(Dataset records)
☆ ☆ ☆ ☆ ☆
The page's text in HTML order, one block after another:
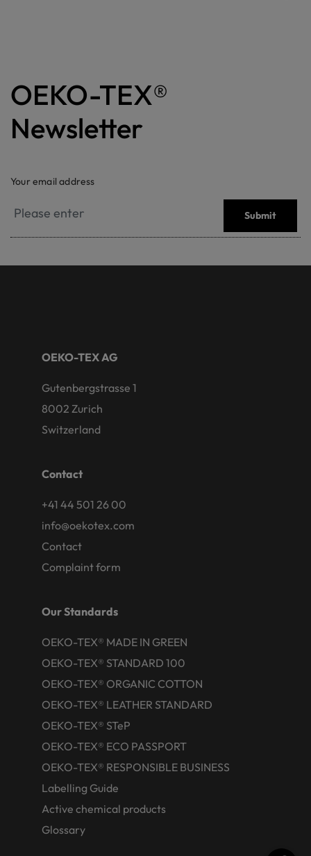
OEKO-TEX®
Newsletter
Your email address
Submit
OEKO-TEX AG
Gutenbergstrasse 1
8002 Zurich
Switzerland
Contact
+41 44 501 26 00
info@oekotex.com
Contact
Complaint form
Our Standards
OEKO-TEX® MADE IN GREEN
OEKO-TEX® STANDARD 100
OEKO-TEX® ORGANIC COTTON
OEKO-TEX® LEATHER STANDARD
OEKO-TEX® STeP
OEKO-TEX® ECO PASSPORT
OEKO-TEX® RESPONSIBLE BUSINESS
Labelling Guide
Active chemical products
Glossary
☆ ☆ ☆ ☆ ☆
Set down nothing but the lines from the one with "44 501 26 00" through the end of the records, keeping each line exactly as written and including both ends.

+41 44 501 26 00
info@oekotex.com
Contact
Complaint form
Our Standards
OEKO-TEX® MADE IN GREEN
OEKO-TEX® STANDARD 100
OEKO-TEX® ORGANIC COTTON
OEKO-TEX® LEATHER STANDARD
OEKO-TEX® STeP
OEKO-TEX® ECO PASSPORT
OEKO-TEX® RESPONSIBLE BUSINESS
Labelling Guide
Active chemical products
Glossary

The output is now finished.